◆ TASK GOAL ◆
Drop all images and give the records again exactly.

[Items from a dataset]
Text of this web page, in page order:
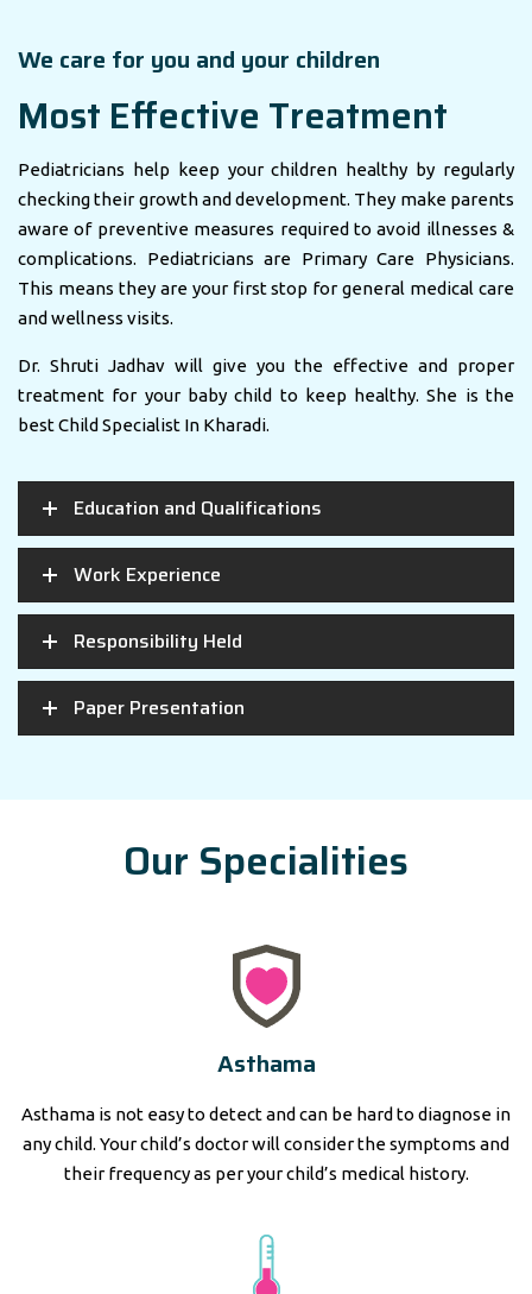
We care for you and your children
Most Effective Treatment
Pediatricians help keep your children healthy by regularly
checking their growth and development. They make parents
aware of preventive measures required to avoid illnesses &
complications. Pediatricians are Primary Care Physicians.
This means they are your first stop for general medical care
and wellness visits.
Dr. Shruti Jadhav will give you the effective and proper
treatment for your baby child to keep healthy. She is the
best Child Specialist In Kharadi.
Education and Qualifications
Work Experience
Responsibility Held
Paper Presentation
Our Specialities
Asthama
Asthama is not easy to detect and can be hard to diagnose in
any child. Your child’s doctor will consider the symptoms and
their frequency as per your child’s medical history.

◆ ANSWER BOX ◆
Text of this web page, in page order:
We care for you and your children
Most Effective Treatment
Pediatricians help keep your children healthy by regularly
checking their growth and development. They make parents
aware of preventive measures required to avoid illnesses &
complications. Pediatricians are Primary Care Physicians.
This means they are your first stop for general medical care
and wellness visits.
Dr. Shruti Jadhav will give you the effective and proper
treatment for your baby child to keep healthy. She is the
best Child Specialist In Kharadi.
Education and Qualifications
Work Experience
Responsibility Held
Paper Presentation
Our Specialities
Asthama
Asthama is not easy to detect and can be hard to diagnose in
any child. Your child’s doctor will consider the symptoms and
their frequency as per your child’s medical history.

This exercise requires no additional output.